Put it this way: Why can’t the Big 12 have some flexibility with its title game?

Let’s pretend the 2015 season plays out exactly like 2009, when third-ranked Texas finished the regular season a full two games ahead of the rest of the conference. In this scenario, Texas should be declared the Big 12’s One True Champion at the conclusion of the regular season, and the Longhorns’ next official team function should be a watch party to see which semifinal the committee placed them in. No need to push your conference’s golden goose through the field of barbed wire that a championship game would be.

Now let’s pretend 2015 plays out exactly like 2014. Baylor and TCU ended up tied in the standings, and in effect cancelled out the other’s candidacy for the final seat at the table. Instead of handing out two trophies and hoping for the best, the Big 12 would have been better off pitting them in the rematch, giving the conference its One True Champion – and, most importantly, a win over a Top 6 team that certainly would have pushed the winner past Ohio State and possibly Florida State as well.

In short, if a team wins an outright conference title, it should receive its trophy and have that be that. But in the event of a tie – and only in the event of a tie – the Big 12 should stage a rematch.

Brilliant. Any why not? Everyone’s piled on the Big 12 for how it handled the first season of the playoff and a few people vindicated the league for how the second season unfolded. But if the Big 12 was supposed to learn some sort of lesson from 2014, the events of 2015 notwithstanding, why wouldn’t the league seek to apply that “lesson” now?

Consider the first two years of the playoff: Baylor or TCU was left out last season, Oklahoma made it this season. A Baylor v. TCU game sends the winner to the CFP last season, an Oklahoma v. TCU this season is a risk the Sooners wouldn’t have wanted to take.

Let’s say the exact same scenarios happen the next two years — actually, let’s say in 2017 and 2018, since I doubt the Big 12 will juggle its already-announced schedule to accommodate a 2016 title game. What’s stopping the Big 12 from playing the game in 2017 and not playing the game in 2018?

(It’s bold, but so what? The bigger issue is the television side of things, which that Zach Barnett piece covers, but I have a hard time believing a network wouldn’t want to cover that and the Big 12 couldn’t make some money off of it. It’s what TV and conferences do, after all.)

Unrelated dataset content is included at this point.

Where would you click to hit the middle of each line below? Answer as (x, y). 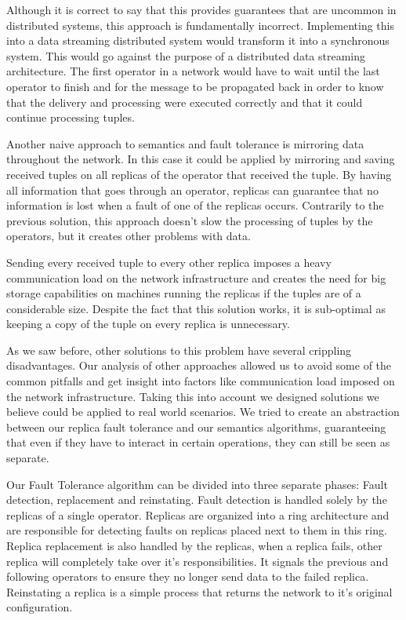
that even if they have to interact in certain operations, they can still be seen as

Now, as for expansion, the message yesterday was that the league no longer has the incentive to expand. On the surface, that makes sense. The Big 12 doesn’t need 12 teams to have a playoff, so why add teams? But I’m not sure I agree with the message, mostly because I don’t for a second believe a conference title game is the incentive to expand. There are other factors to consider, and they trump one extra game in December.

Really, if the vote went against the Big 12, does it rush out and add two members so it can comply with the rules and play a game we’re not convinced it wants to play? I don’t believe so. But similarly, Wednesday’s rule could simply cover the league until it adds members, which is to say when the time is right to add members, which still might be a decade away.